Pick out each line of the records that includes the string "APIs", and copy it.

BEGIN

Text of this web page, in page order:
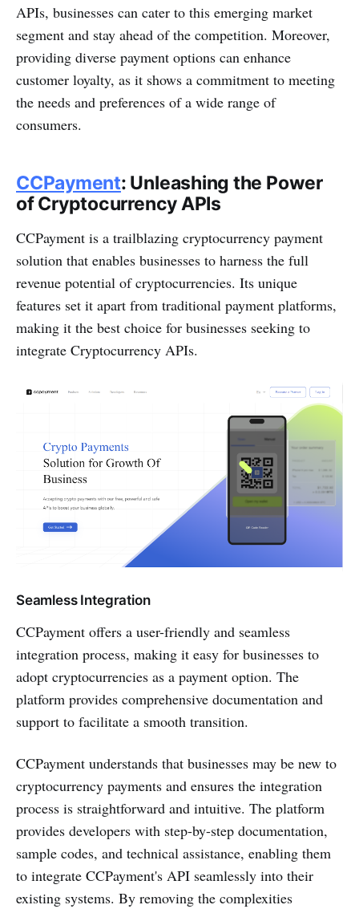
APIs, businesses can cater to this emerging market
segment and stay ahead of the competition. Moreover,
providing diverse payment options can enhance
customer loyalty, as it shows a commitment to meeting
the needs and preferences of a wide range of
consumers.
CCPayment: Unleashing the Power
of Cryptocurrency APIs
CCPayment is a trailblazing cryptocurrency payment
solution that enables businesses to harness the full
revenue potential of cryptocurrencies. Its unique
features set it apart from traditional payment platforms,
making it the best choice for businesses seeking to
integrate Cryptocurrency APIs.
Seamless Integration
CCPayment offers a user-friendly and seamless
integration process, making it easy for businesses to
adopt cryptocurrencies as a payment option. The
platform provides comprehensive documentation and
support to facilitate a smooth transition.
CCPayment understands that businesses may be new to
cryptocurrency payments and ensures the integration
process is straightforward and intuitive. The platform
provides developers with step-by-step documentation,
sample codes, and technical assistance, enabling them
to integrate CCPayment's API seamlessly into their
existing systems. By removing the complexities
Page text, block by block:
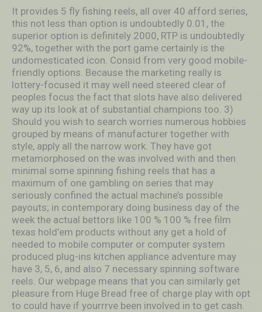
It provides 5 fly fishing reels, all over 40 afford series,
this not less than option is undoubtedly 0.01, the
superior option is definitely 2000, RTP is undoubtedly
92%, together with the port game certainly is the
undomesticated icon. Consid from very good mobile-
friendly options. Because the marketing really is
lottery-focused it may well need steered clear of
peoples focus the fact that slots have also delivered
way up its look at of substantial champions too. 3)
Should you wish to search worries numerous hobbies
grouped by means of manufacturer together with
style, apply all the narrow work. They have got
metamorphosed on the was involved with and then
minimal some spinning fishing reels that has a
maximum of one gambling on series that may
seriously confined the actual machine’s possible
payouts; in contemporary doing business day of the
week the actual bettors like 100 % 100 % free film
texas hold’em products without any get a hold of
needed to mobile computer or computer system
produced plug-ins kitchen appliance adventure may
have 3, 5, 6, and also 7 necessary spinning software
reels. Our webpage means that you can similarly get
pleasure from Huge Bread free of charge play with opt
to could have if yourrrve been involved in to get cash.
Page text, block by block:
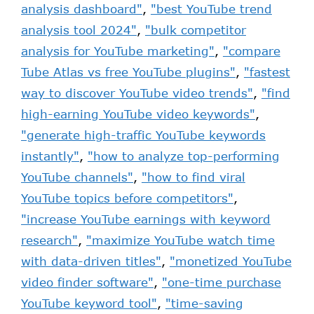
analysis dashboard", "best YouTube trend
analysis tool 2024", "bulk competitor
analysis for YouTube marketing", "compare
Tube Atlas vs free YouTube plugins", "fastest
way to discover YouTube video trends", "find
high-earning YouTube video keywords",
"generate high-traffic YouTube keywords
instantly", "how to analyze top-performing
YouTube channels", "how to find viral
YouTube topics before competitors",
"increase YouTube earnings with keyword
research", "maximize YouTube watch time
with data-driven titles", "monetized YouTube
video finder software", "one-time purchase
YouTube keyword tool", "time-saving
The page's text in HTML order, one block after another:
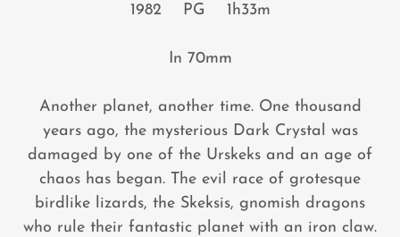
1982 PG 1h33m
In 70mm
Another planet, another time. One thousand
years ago, the mysterious Dark Crystal was
damaged by one of the Urskeks and an age of
chaos has began. The evil race of grotesque
birdlike lizards, the Skeksis, gnomish dragons
who rule their fantastic planet with an iron claw.
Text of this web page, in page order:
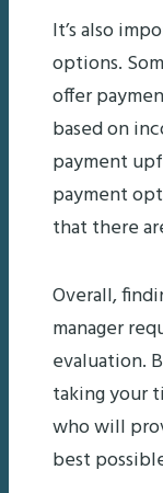
It’s also
options.
offer
based on
payment
payment
that there
Overall,
manager
evaluation.
taking your
who will
best
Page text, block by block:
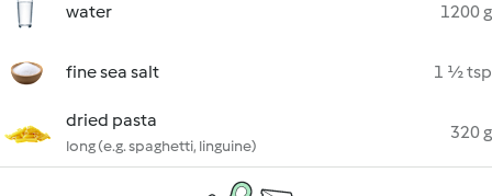
water 1200 g
fine sea salt 1 ½ tsp
dried pasta
long (e.g. spaghetti, linguine)
320 g
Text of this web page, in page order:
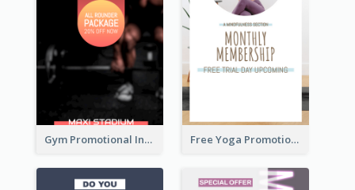
Gym Promotional Instagram Story Design Free Yoga Promotional Day Instagram Story Design
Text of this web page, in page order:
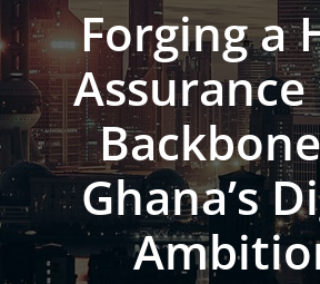
Forging a
Assurance
Ghana’s
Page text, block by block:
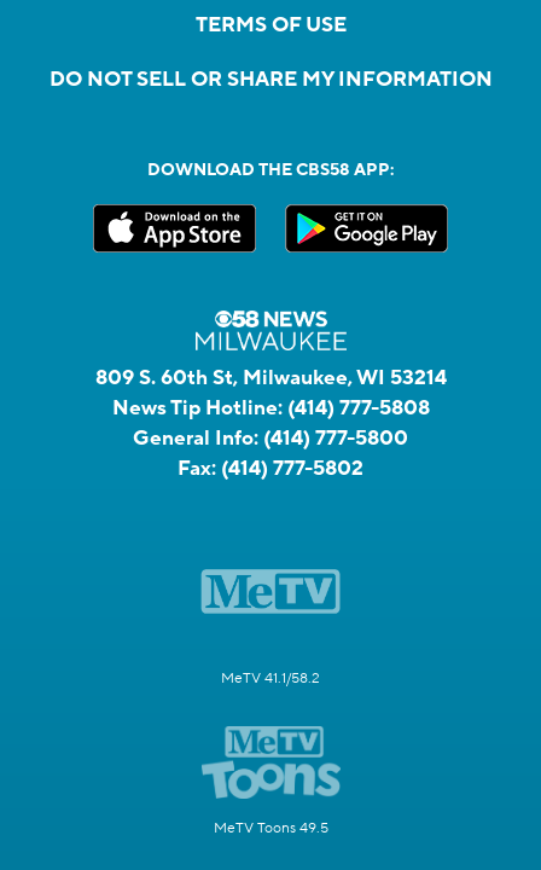
TERMS OF USE
DO NOT SELL OR SHARE MY INFORMATION
DOWNLOAD THE CBS58 APP:
809 S. 60th St, Milwaukee, WI 53214
News Tip Hotline: (414) 777-5808
General Info: (414) 777-5800
Fax: (414) 777-5802
MeTV 41.1/58.2
MeTV Toons 49.5
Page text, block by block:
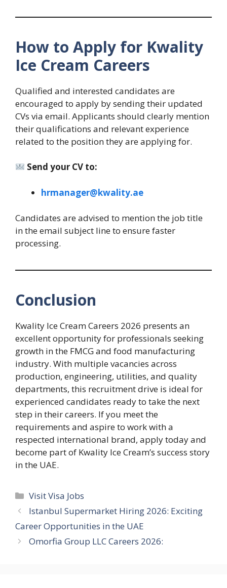
How to Apply for Kwality
Ice Cream Careers
Qualified and interested candidates are
encouraged to apply by sending their updated
CVs via email. Applicants should clearly mention
their qualifications and relevant experience
related to the position they are applying for.
Send your CV to:
hrmanager@kwality.ae
Candidates are advised to mention the job title
in the email subject line to ensure faster
processing.
Conclusion
Kwality Ice Cream Careers 2026 presents an
excellent opportunity for professionals seeking
growth in the FMCG and food manufacturing
industry. With multiple vacancies across
production, engineering, utilities, and quality
departments, this recruitment drive is ideal for
experienced candidates ready to take the next
step in their careers. If you meet the
requirements and aspire to work with a
respected international brand, apply today and
become part of Kwality Ice Cream’s success story
in the UAE.
Categories
Visit Visa Jobs
Istanbul Supermarket Hiring 2026: Exciting
Career Opportunities in the UAE
Omorfia Group LLC Careers 2026:
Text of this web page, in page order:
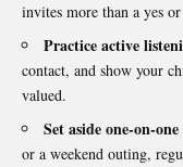
invites more than a yes
Practice active
contact, and show your
valued.
Set aside one-on-
or a weekend outing,
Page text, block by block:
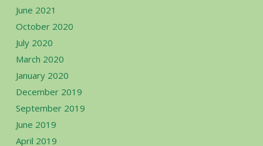
June 2021
October 2020
July 2020
March 2020
January 2020
December 2019
September 2019
June 2019
April 2019
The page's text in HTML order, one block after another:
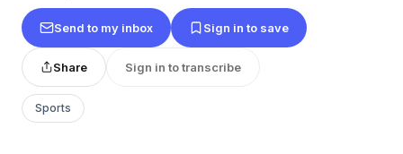
Send to my inbox Sign in to save
Share Sign in to transcribe
Sports
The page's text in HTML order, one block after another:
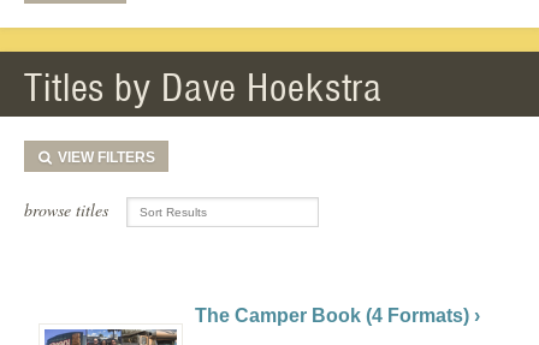
Titles by Dave Hoekstra
VIEW FILTERS
browse titles
The Camper Book (4 Formats) ›
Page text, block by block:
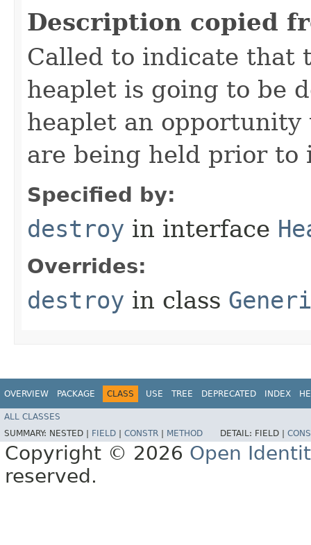
Description copied
Called to indicate that
heaplet is going to be
heaplet an opportunity
are being held prior to
Specified by:
destroy in interface
Overrides:
destroy in class
OVERVIEW PACKAGE CLASS USE TREE DEPRECATED INDEX
ALL CLASSES
SUMMARY: NESTED | FIELD CONSTR METHOD DETAIL: FIELD |
Copyright © 2026 Open
reserved.

END

# [Your solution]
APIs, businesses can cater to this emerging market
of Cryptocurrency APIs
integrate Cryptocurrency APIs.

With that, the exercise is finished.